== SUPPLIED INFORMATION

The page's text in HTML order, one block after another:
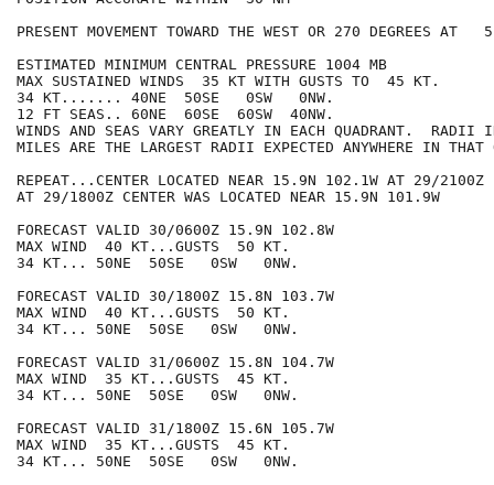
PRESENT MOVEMENT TOWARD THE WEST OR 270 DEGREES AT
ESTIMATED MINIMUM CENTRAL PRESSURE 1004 MB
MAX SUSTAINED WINDS  35 KT WITH GUSTS TO  45 KT.
34 KT....... 40NE  50SE   0SW   0NW.
12 FT SEAS.. 60NE  60SE  60SW  40NW.
WINDS AND SEAS VARY GREATLY IN EACH QUADRANT.  RADII
MILES ARE THE LARGEST RADII EXPECTED ANYWHERE IN THAT
REPEAT...CENTER LOCATED NEAR 15.9N 102.1W AT 29/2100Z
AT 29/1800Z CENTER WAS LOCATED NEAR 15.9N 101.9W
FORECAST VALID 30/0600Z 15.9N 102.8W
MAX WIND  40 KT...GUSTS  50 KT.
34 KT... 50NE  50SE   0SW   0NW.
FORECAST VALID 30/1800Z 15.8N 103.7W
MAX WIND  40 KT...GUSTS  50 KT.
34 KT... 50NE  50SE   0SW   0NW.
FORECAST VALID 31/0600Z 15.8N 104.7W
MAX WIND  35 KT...GUSTS  45 KT.
34 KT... 50NE  50SE   0SW   0NW.
FORECAST VALID 31/1800Z 15.6N 105.7W
MAX WIND  35 KT...GUSTS  45 KT.
34 KT... 50NE  50SE   0SW   0NW.

====

* WORK TASK *
There is a run of lines above from the one with "AT 29/1800Z CENTER" to the one with "FORECAST VALID 31/0600Z 15.8N 104.7W"; print exactly that run, both ends included, and nothing else.

* PROBLEM SOLUTION *
AT 29/1800Z CENTER WAS LOCATED NEAR 15.9N 101.9W
FORECAST VALID 30/0600Z 15.9N 102.8W
MAX WIND  40 KT...GUSTS  50 KT.
34 KT... 50NE  50SE   0SW   0NW.
FORECAST VALID 30/1800Z 15.8N 103.7W
MAX WIND  40 KT...GUSTS  50 KT.
34 KT... 50NE  50SE   0SW   0NW.
FORECAST VALID 31/0600Z 15.8N 104.7W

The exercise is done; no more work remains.